Wenn der Chef auch Papa ist

Wer Stefan Neumann, Bürgermeister in Künzelsau, kennt, der weiß: Neumann ist ein Familienmensch, ein Vater durch und durch. Da wundert es auch nicht, dass sich der Rathauschef seinerzeit dafür entschieden hatte, in Elternzeit zu gehen – bei jedem Kind.

„Es war für mich eine besonders wertvolle Zeit, die ich um nichts in der Welt missen möchte“, betont Stefan Neumann nicht ohne Stolz in seiner Stimme.
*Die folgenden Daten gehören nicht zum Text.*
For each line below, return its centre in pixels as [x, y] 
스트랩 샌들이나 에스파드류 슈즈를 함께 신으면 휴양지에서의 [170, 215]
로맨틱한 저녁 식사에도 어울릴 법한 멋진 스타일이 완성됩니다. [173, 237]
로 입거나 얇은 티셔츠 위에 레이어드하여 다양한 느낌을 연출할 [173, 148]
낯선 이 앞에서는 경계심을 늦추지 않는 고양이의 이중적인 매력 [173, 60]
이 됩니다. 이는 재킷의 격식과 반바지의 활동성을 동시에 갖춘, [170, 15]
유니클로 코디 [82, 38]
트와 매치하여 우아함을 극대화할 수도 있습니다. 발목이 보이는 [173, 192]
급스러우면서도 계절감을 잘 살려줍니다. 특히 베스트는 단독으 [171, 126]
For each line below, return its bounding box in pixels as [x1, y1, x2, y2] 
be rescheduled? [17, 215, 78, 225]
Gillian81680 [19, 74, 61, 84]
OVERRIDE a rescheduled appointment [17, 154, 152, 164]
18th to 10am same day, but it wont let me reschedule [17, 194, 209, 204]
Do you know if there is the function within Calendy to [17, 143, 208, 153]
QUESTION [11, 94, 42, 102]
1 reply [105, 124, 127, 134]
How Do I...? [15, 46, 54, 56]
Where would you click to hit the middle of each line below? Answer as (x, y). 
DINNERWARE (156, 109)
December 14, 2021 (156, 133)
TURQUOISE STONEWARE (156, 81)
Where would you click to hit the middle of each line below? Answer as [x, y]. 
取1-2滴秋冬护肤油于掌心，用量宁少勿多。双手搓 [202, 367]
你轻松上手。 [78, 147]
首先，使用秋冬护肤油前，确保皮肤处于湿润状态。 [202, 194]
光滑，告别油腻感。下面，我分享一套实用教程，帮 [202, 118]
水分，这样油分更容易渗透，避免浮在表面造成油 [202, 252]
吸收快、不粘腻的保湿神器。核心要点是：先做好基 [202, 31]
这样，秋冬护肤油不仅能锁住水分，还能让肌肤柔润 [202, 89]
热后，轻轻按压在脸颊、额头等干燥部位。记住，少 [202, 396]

Der Anfang Juni im Amt bestätigte Bürgermeister von Künzelsau hatte in den vergangenen Jahren wiederholt einen Entschluss gefasst, den so vermutlich nur wenige seiner Amtskollegen getroffen hätten, der heutzutage aber eigentlich ganz selbstverständlich sein sollte: Der Rathauschef hatte sich entschieden, in Elternzeit zu gehen – und zwar bei all seinen Kindern.
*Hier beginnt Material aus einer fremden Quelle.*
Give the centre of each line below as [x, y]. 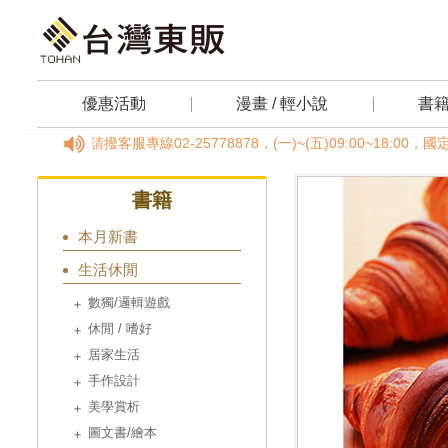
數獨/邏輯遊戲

„Für mich und meine Familie war das sehr prägend“, schildert Neumann rückblickend und ergänzt: „Gerade in den ersten Lebensjahren eines Kindes ist es wichtig, auch als Vater präsent zu sein, eine Beziehung aufzubauen, Zeit mit seinen Kindern zu verbringen.“

Sicherlich nicht immer einfach als Bürgermeister. Wer einen Blick in den Kalender eines Schultes wirft, weiß, warum: Termine, Termine, Termine. An den Wochenenden, teilweise an Feiertagen, morgens, mittags, abends, manchmal bis spät in die Nacht. Wer da von seinen Kindern etwas haben will, muss sich arrangieren können und Kompromisse finden. Sicherlich nicht immer einfach.

Dem dreifachen Familienvater ist es dennoch gelungen: „Elternzeit ist ja etwas anderes als eine plötzliche Krankheit. Sie ist planbar. Man kann sich und sein Team auf die Veränderung vorbereiten, sich abstimmen.“

Wie wichtig es dabei ist, ein funktionierendes Team zu haben, wurde dem Künzelsauer Bürgermeister in dieser Zeit besonders bewusst. „Ich konnte mich jederzeit auf meine Mitarbeiter verlassen“, lobt er. Er habe die Elternzeit, die er gezielt in den sitzungsfreien Sommermonaten genommen hat, sehr genossen, sei aber auch währenddessen regelmäßig erreichbar gewesen. In wöchentlichen Besprechungen konnten wichtige Fragen beantwortet, offene Punkte diskutiert werden. „Dank meines guten Teams und meiner ehrenamtlichen Stellvertreter hat das alles reibungslos funktioniert.“

Unterstützung aus dem Rathaus

Der Rückhalt im Rathaus scheint groß gewesen zu sein. Doch das Verständnis für den frischgebackenen Vater war nicht bei jedem vorhanden. „Die Reaktionen auf meine Entscheidung hätten unterschiedlicher kaum sein können. Manche haben nicht nachvollziehen können, warum ich mich für die Elternzeit entschlossen habe; andere hingegen haben meine Entscheidung gutgeheißen.“

Für Neumann selbst schien das alles nie zur Diskussion gestanden zu haben. „In meinen Augen ist das Thema auch mit einer gewissen Vorbildfunktion verbunden“, findet er. Und er hat recht mit dem, was er sagt. Familienfreundlichkeit muss in Kommunen, Unternehmen oder anderen Institutionen gelebt werden – und zwar über alle Hierarchieebenen hinweg. Da hilft es nichts, das Thema in der Theorie zwar gutzuheißen, es in der Praxis aber nicht anzuwenden. „Viele Chefs sagen, ist ja toll, dass es Elternzeit für Väter gibt, würden sie selbst aber nicht in Anspruch nehmen. Wie also soll bei den Mitarbeitern ankommen, dass man Familienfreundlichkeit großschreibt? Dass solche Entscheidungen nicht nur akzeptiert, sondern sogar gewünscht werden?“

Für den dreifachen Vater steht jedenfalls außer Frage, sich seinerzeit richtig entschieden zu haben. „Ich kann es jedem Vater nur empfehlen“, sagt er deshalb ohne zu zögern und ergänzt: „Die Zeit, die man mit den Kindern verpasst, die kommt nicht wieder. Man kann sie sich nicht zurückholen.“ Umso wichtiger scheint es, diese – auch als Vater – in vollen Zügen zu genießen. Denn, wie heißt es so schön, Kinder werden von allein groß. Und meist geht das schneller, als manch einem lieb ist.